(Collected data entries)

[Start of section]

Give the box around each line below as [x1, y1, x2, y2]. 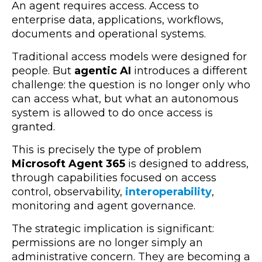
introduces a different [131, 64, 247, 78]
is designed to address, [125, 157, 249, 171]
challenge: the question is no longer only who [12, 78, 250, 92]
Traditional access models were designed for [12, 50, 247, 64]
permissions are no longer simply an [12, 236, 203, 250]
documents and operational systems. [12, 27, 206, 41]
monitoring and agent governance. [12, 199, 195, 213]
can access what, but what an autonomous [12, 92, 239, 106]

[End of section]
[Start of section]

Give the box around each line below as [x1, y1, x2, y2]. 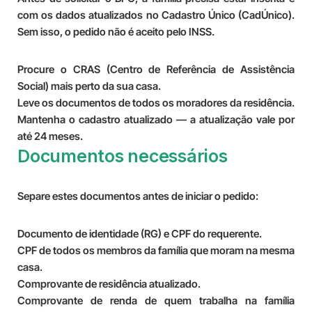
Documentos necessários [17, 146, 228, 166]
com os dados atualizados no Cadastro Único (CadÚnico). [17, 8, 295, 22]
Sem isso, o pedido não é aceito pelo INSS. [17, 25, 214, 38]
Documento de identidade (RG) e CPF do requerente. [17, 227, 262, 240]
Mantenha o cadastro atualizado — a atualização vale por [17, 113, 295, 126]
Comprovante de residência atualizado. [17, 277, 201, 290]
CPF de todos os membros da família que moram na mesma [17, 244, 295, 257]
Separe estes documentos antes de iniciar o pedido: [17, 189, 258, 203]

[End of section]

▸ Description of the task
Above are some records; copy exactly the lines from the one with "com os dados" through the one with "Separe estes documentos", both included, and no others.

▸ Exercise output
com os dados atualizados no Cadastro Único (CadÚnico). [17, 8, 295, 22]
Sem isso, o pedido não é aceito pelo INSS. [17, 25, 214, 38]
Documento de identidade (RG) e CPF do requerente. [17, 227, 262, 240]
Mantenha o cadastro atualizado — a atualização vale por [17, 113, 295, 126]
Comprovante de residência atualizado. [17, 277, 201, 290]
CPF de todos os membros da família que moram na mesma [17, 244, 295, 257]
Separe estes documentos antes de iniciar o pedido: [17, 189, 258, 203]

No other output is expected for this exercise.